“Oh, I don’t know,” he said comfortably, “We’ve got the money. It amounts only to about five dollars a month, after all. I vote for the big one.”
“Well, of course it’ll be just the most glorious luxury that ever was,” Nancy agreed happily. She loved the water, and Bert enjoyed nothing so much in the world as an hour’s swimming with the children, but before that second summer was over they could not but see that their enthusiasm was unshared by the majority of their neighbours. The children all went in daily, at the stillwater, and the few young girls Marlborough Gardens boasted also went in, on Sundays, in marvellous costumes. At these times there was much picturesque grouping on the pier, and the float, and much low conversation between isolated couples, while flying soft hair was drying. Also the men of all ages went in, for perhaps ten minutes brisk overhand exercise, and came gasping out for showers and rough towelling.
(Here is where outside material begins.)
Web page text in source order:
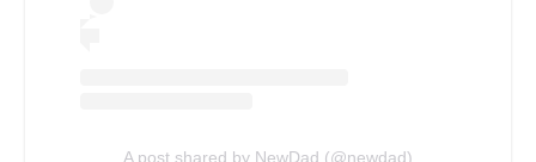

But Nancy’s women friends did not care for sea-bathing, and she came to feel that there was something just a trifle provincial in the open joyousness with which the five Bradleys gathered for their Sunday riot. If there was a morning tide they were comparatively unnoticed, although there were always a few boats going out, and few men on the tennis courts. But when the tide was high in the afternoon, even Bert admitted that it was “darned conspicuous” for the family to file across the vision of the women who were playing bridge on the porch, and for Anne to shriek over her water-wings and the boys to yell, as they inevitably did yell, “Gee—it’s cold!”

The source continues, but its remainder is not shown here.